■ GOAL OF THE EXERCISE
Transcribe, word for word, every line from the one containing "The page's text" through the final line of the records, and omit the pictures.

-------

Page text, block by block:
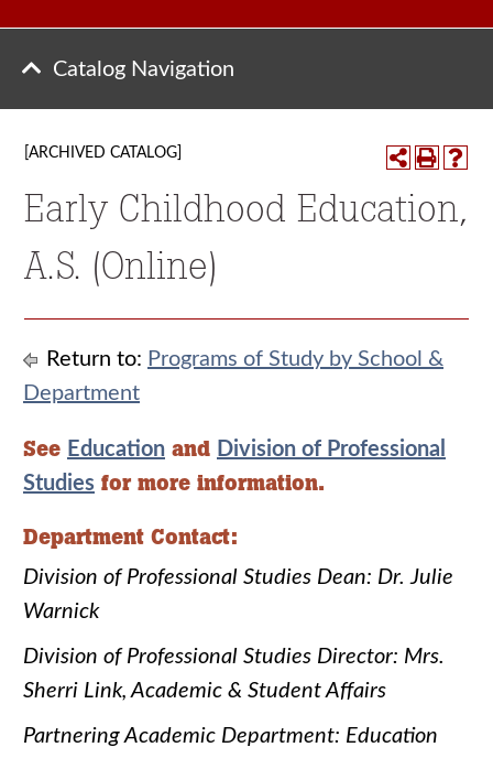
Catalog Navigation
[ARCHIVED CATALOG]
Early Childhood Education,
A.S. (Online)
Return to: Programs of Study by School &
Department
See Education and Division of Professional
Studies for more information.
Department Contact:
Division of Professional Studies Dean: Dr. Julie
Warnick
Division of Professional Studies Director: Mrs.
Sherri Link, Academic & Student Affairs
Partnering Academic Department: Education
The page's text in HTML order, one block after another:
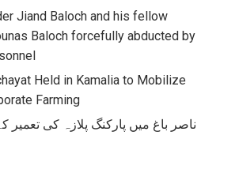
Jiand Baloch and his fellow
Baloch forcefully abducted by
Held in Kamalia to Mobilize
Farming
ناصر باغ میں پارکنگ پلازہ کی تعمیر
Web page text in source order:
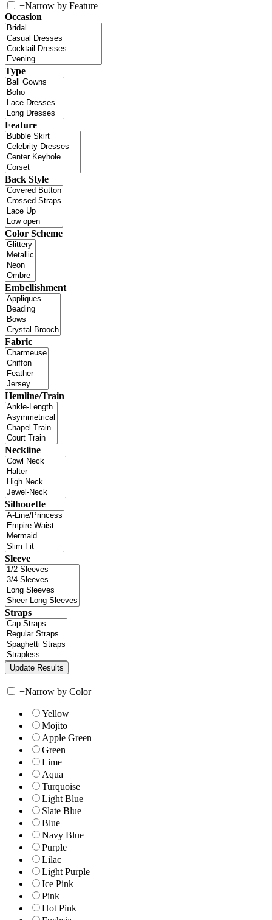
+Narrow by Feature
Occasion
Type
Feature
Back Style
Color Scheme
Embellishment
Fabric
Hemline/Train
Neckline
Silhouette
Sleeve
Straps
+Narrow by Color
Yellow
Mojito
Apple Green
Green
Lime
Aqua
Turquoise
Light Blue
Slate Blue
Blue
Navy Blue
Purple
Lilac
Light Purple
Ice Pink
Pink
Hot Pink
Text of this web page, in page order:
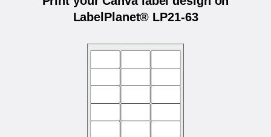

-------

■ EXERCISE RESULT
The page's text in HTML order, one block after another:
Jiand Baloch and his fellow
Baloch forcefully abducted by
Held in Kamalia to Mobilize
Farming
ناصر باغ میں پارکنگ پلازہ کی تعمیر
Web page text in source order:
+Narrow by Feature
Occasion
Type
Feature
Back Style
Color Scheme
Embellishment
Fabric
Hemline/Train
Neckline
Silhouette
Sleeve
Straps
+Narrow by Color
Yellow
Mojito
Apple Green
Green
Lime
Aqua
Turquoise
Light Blue
Slate Blue
Blue
Navy Blue
Purple
Lilac
Light Purple
Ice Pink
Pink
Hot Pink
Text of this web page, in page order:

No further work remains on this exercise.